- What is required -
Restate each entry word for word. Keep every detail intact.

- Source data -

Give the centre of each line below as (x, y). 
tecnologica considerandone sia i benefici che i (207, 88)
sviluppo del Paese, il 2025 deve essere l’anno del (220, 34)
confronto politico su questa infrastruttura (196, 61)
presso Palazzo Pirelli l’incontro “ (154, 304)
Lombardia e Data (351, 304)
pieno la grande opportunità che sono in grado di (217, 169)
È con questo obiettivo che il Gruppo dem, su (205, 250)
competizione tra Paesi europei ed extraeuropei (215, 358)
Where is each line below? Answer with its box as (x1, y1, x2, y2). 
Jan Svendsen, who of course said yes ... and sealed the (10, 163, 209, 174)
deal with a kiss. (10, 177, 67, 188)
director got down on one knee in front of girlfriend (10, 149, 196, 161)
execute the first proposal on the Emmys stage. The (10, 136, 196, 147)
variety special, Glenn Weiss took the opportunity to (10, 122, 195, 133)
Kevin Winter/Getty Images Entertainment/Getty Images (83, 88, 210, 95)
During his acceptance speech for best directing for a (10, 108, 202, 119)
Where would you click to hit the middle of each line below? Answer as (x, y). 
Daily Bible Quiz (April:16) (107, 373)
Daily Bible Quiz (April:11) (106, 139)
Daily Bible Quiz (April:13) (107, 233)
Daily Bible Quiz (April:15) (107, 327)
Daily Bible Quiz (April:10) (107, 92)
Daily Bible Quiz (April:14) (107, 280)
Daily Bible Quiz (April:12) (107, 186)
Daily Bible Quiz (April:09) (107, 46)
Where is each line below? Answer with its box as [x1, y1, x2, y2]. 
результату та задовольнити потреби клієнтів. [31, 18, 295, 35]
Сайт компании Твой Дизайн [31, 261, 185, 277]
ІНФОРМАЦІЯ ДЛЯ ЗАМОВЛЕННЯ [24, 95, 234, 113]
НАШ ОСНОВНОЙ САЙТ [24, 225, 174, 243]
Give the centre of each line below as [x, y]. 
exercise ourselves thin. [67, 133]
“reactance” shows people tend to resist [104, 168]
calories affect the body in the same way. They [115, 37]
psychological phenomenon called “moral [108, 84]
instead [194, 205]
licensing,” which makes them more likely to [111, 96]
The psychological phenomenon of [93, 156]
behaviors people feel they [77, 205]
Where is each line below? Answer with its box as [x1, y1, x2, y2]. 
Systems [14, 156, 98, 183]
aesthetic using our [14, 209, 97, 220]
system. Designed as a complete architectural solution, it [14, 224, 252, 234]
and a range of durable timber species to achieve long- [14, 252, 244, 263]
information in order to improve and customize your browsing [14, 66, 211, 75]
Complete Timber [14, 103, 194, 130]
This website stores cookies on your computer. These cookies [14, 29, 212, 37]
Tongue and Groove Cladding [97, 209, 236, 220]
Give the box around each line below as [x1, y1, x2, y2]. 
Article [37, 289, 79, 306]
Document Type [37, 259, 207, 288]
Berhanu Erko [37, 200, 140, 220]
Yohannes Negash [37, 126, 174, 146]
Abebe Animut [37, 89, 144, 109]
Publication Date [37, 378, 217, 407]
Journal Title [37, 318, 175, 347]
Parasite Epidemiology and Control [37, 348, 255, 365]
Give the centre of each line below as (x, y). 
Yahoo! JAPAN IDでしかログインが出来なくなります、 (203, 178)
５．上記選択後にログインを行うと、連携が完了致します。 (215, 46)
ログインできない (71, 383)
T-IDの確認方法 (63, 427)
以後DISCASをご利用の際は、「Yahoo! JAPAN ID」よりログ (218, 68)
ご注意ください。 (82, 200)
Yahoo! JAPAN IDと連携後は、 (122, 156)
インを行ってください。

- Result below -
Give the centre of each line below as (x, y). 
tecnologica considerandone sia i benefici che i (207, 88)
sviluppo del Paese, il 2025 deve essere l’anno del (220, 34)
confronto politico su questa infrastruttura (196, 61)
presso Palazzo Pirelli l’incontro “ (154, 304)
Lombardia e Data (351, 304)
pieno la grande opportunità che sono in grado di (217, 169)
È con questo obiettivo che il Gruppo dem, su (205, 250)
competizione tra Paesi europei ed extraeuropei (215, 358)
Where is each line below? Answer with its box as (x1, y1, x2, y2). 
Jan Svendsen, who of course said yes ... and sealed the (10, 163, 209, 174)
deal with a kiss. (10, 177, 67, 188)
director got down on one knee in front of girlfriend (10, 149, 196, 161)
execute the first proposal on the Emmys stage. The (10, 136, 196, 147)
variety special, Glenn Weiss took the opportunity to (10, 122, 195, 133)
Kevin Winter/Getty Images Entertainment/Getty Images (83, 88, 210, 95)
During his acceptance speech for best directing for a (10, 108, 202, 119)
Where would you click to hit the middle of each line below? Answer as (x, y). 
Daily Bible Quiz (April:16) (107, 373)
Daily Bible Quiz (April:11) (106, 139)
Daily Bible Quiz (April:13) (107, 233)
Daily Bible Quiz (April:15) (107, 327)
Daily Bible Quiz (April:10) (107, 92)
Daily Bible Quiz (April:14) (107, 280)
Daily Bible Quiz (April:12) (107, 186)
Daily Bible Quiz (April:09) (107, 46)
Where is each line below? Answer with its box as [x1, y1, x2, y2]. 
результату та задовольнити потреби клієнтів. [31, 18, 295, 35]
Сайт компании Твой Дизайн [31, 261, 185, 277]
ІНФОРМАЦІЯ ДЛЯ ЗАМОВЛЕННЯ [24, 95, 234, 113]
НАШ ОСНОВНОЙ САЙТ [24, 225, 174, 243]
Give the centre of each line below as [x, y]. 
exercise ourselves thin. [67, 133]
“reactance” shows people tend to resist [104, 168]
calories affect the body in the same way. They [115, 37]
psychological phenomenon called “moral [108, 84]
instead [194, 205]
licensing,” which makes them more likely to [111, 96]
The psychological phenomenon of [93, 156]
behaviors people feel they [77, 205]
Where is each line below? Answer with its box as [x1, y1, x2, y2]. 
Systems [14, 156, 98, 183]
aesthetic using our [14, 209, 97, 220]
system. Designed as a complete architectural solution, it [14, 224, 252, 234]
and a range of durable timber species to achieve long- [14, 252, 244, 263]
information in order to improve and customize your browsing [14, 66, 211, 75]
Complete Timber [14, 103, 194, 130]
This website stores cookies on your computer. These cookies [14, 29, 212, 37]
Tongue and Groove Cladding [97, 209, 236, 220]
Give the box around each line below as [x1, y1, x2, y2]. 
Article [37, 289, 79, 306]
Document Type [37, 259, 207, 288]
Berhanu Erko [37, 200, 140, 220]
Yohannes Negash [37, 126, 174, 146]
Abebe Animut [37, 89, 144, 109]
Publication Date [37, 378, 217, 407]
Journal Title [37, 318, 175, 347]
Parasite Epidemiology and Control [37, 348, 255, 365]
Give the centre of each line below as (x, y). 
Yahoo! JAPAN IDでしかログインが出来なくなります、 (203, 178)
５．上記選択後にログインを行うと、連携が完了致します。 (215, 46)
ログインできない (71, 383)
T-IDの確認方法 (63, 427)
以後DISCASをご利用の際は、「Yahoo! JAPAN ID」よりログ (218, 68)
ご注意ください。 (82, 200)
Yahoo! JAPAN IDと連携後は、 (122, 156)
インを行ってください。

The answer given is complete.